Gallivan gave a rundown of the archaeological discoveries at Werowocomoco, highlighted by evidence of a large longhouse that he believes was the residence of Chief Powhatan himself. He explained that archaeological evidence such as carbon dating of posthole remains, the age and the size—roughly four times the size of a normal Indian house of the period— corresponded with Colonial-era descriptions of the house.
“Chief Powhatan received the Jamestown colonists several times in a house very much like this one,” Gallivan said. “John Smith’s legendary rescue by Pocahontas evidently occurred there. Of course the story of Pocahontas’s rescue of John Smith has become part of the American origin myth. In fact, we don’t know whether the rescue story truly happened—but if it did occur, it probably took place within this house.”
He went on to say that his investigations have led him to understand that Werowocomoco is more important than a location for part of the Pocahontas myth. Gallivan noted that site is greater than Powhatan himself. The city was a place of power for hundreds of years before the birth of Wahunsenacawh, Powhatan’s real name.
The Virginia officials—which included Virginia State Senator Tommy Norment and Virginia House Delegates M. Keith Hodges and Douglas Domenech, Virginia’s secretary of natural resources—all spoke of the historical and cultural importance of Werowocomoco, as did DHR Director Kathleen Kilpatrick, who brokered the conservation easement with the Ripleys. Wittman drew applause from all Virginians in the overflow crowd—Indian and non-Indian alike—when he called for advancement of federal recognition of the Virginia tribes.
“We have a moral obligation,” he said, “to make this happen.”
McDonnell said that the ceremony marked a wonderful day in the 406-year history of Virginia, as dated from the landing at Jamestown.
“But the chiefs that are here, the seven of them, know it goes back for hundreds and perhaps thousands of years before that,” he said, nodding to the front row, where the Powhatan tribes were represented by their leaders, including Chief Kevin Brown, of the Pamunkey; Chief Mark “Falling Star” Custalow, of the Mattaponi; the Chickahominy’s Stephen R. Adkins; Gene “Pathfollower” Adkins, of the Chickahominy Eastern Division; Chief G. Anne Richardson, of the Rappahannock; and Chief Kenneth Adams of the Upper Mattaponi. Members of the Nansemond were also present, although Chief Barry Bass was unable to attend.
The governor asked the gathering of more than 300 to try to become attuned to the sense of place of the site on what we now call Purtan Bay.

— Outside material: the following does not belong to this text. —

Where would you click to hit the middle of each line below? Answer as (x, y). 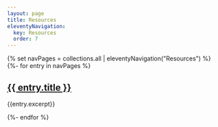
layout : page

“Can you sense, as you sit here on the banks of this beautiful river, Chief Powhatan going out with members of his tribe to visit one of those 30-some tribes that he was responsible for, from this cultural and economic center?” Governor McDonnell asked. “Can you kinda see John Smith coming off the boat to have his one and only meeting with the chief back in December of 1607?”
The site was identified in 2003 as the political center of Powhatan’s extensive Tidewater chiefdom, which stretched from the Potomac to south of the James and from the Eastern Shore to the fall line near today’s I-95. Since 2003, archaeological work by Gallivan and others has confirmed the site’s identity as Werowocomoco.